Home Editor's Picks Impacts of Hazardous Waste to Human Health and the Environment

Impacts of Hazardous Waste to Human Health and the Environment

Example of Hazardous Waste
Example of Hazardous Waste

As a business, when you’re dealing with hazardous waste, it’s important that your organisation has an effective waste management plan in place. Hazardous waste can be harmful to human health and the environment, if it’s not handled properly.
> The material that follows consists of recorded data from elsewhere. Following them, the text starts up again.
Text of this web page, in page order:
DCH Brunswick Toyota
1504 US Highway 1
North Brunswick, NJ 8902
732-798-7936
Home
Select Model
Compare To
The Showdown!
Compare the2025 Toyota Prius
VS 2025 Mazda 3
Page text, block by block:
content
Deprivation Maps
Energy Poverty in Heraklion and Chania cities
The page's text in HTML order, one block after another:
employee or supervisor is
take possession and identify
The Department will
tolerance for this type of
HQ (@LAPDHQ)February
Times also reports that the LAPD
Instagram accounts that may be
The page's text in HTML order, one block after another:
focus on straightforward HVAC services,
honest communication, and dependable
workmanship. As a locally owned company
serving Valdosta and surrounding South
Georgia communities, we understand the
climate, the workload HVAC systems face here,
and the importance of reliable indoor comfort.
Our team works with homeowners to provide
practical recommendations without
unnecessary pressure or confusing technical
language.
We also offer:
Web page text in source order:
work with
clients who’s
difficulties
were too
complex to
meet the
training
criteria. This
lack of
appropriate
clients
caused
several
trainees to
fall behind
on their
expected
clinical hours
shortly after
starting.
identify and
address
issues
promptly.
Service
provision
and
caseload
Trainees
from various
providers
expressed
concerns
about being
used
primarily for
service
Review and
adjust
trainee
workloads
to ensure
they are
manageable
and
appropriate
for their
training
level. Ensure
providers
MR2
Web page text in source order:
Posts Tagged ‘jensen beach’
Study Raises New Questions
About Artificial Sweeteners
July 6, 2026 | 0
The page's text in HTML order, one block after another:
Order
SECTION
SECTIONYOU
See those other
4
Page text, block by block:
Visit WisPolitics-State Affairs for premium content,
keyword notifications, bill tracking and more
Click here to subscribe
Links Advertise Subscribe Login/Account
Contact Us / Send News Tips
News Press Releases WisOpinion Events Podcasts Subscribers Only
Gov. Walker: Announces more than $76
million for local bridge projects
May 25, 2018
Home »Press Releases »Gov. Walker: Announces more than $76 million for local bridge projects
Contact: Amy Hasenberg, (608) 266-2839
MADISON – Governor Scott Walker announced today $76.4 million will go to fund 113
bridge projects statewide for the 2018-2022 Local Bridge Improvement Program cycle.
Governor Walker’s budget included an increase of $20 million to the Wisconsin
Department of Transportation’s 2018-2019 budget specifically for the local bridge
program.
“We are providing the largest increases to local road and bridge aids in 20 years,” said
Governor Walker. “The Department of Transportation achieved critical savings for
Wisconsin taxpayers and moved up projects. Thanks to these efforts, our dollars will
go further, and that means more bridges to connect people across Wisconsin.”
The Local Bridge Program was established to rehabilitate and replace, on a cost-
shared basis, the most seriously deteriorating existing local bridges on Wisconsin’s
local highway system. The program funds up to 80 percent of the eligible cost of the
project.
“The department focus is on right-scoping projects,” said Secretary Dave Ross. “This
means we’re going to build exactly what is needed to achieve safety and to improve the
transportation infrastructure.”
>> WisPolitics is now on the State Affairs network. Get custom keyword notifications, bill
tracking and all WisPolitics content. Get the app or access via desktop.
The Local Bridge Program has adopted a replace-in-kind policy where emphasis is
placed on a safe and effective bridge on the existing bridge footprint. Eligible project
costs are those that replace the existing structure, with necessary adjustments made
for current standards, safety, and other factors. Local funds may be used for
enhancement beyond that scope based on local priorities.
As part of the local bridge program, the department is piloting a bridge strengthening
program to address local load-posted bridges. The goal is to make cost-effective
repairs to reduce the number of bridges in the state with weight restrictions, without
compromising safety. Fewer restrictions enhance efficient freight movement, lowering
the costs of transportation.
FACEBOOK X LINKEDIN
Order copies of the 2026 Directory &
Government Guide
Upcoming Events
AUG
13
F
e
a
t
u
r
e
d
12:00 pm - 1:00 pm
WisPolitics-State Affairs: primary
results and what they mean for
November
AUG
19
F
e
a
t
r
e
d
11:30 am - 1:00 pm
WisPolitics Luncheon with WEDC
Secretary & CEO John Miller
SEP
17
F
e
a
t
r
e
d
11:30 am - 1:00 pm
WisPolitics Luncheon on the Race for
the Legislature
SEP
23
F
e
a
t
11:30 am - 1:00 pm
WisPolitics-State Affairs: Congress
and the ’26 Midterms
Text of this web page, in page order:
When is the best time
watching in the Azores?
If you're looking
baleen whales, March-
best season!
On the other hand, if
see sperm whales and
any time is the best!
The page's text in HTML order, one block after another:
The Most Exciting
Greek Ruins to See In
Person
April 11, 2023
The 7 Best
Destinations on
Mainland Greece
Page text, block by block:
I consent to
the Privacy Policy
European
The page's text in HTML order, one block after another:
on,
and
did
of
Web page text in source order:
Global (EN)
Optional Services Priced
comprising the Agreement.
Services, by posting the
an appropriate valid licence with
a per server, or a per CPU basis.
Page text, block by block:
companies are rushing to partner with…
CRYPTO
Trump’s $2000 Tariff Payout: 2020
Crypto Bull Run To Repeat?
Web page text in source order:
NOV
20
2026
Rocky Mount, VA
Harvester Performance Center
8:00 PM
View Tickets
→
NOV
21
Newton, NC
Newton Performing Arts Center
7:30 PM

There are many forms of hazardous waste, including solids, liquids, sludges and contained gases; in these forms, it can frequently contaminate surface and groundwater supplies. The UK government orders strict procedures on how to monitor and implement an effective hazardous waste solution, and together with providers of skip hire, Reconomy, this guide will assist that you’re managing these wastes appropriately.

Categorising your Waste

With you being a producer or holder of hazardous waste, the government strictly requires that you have a ‘duty of care’, which means they expect you to handle and identifying your waste responsibly.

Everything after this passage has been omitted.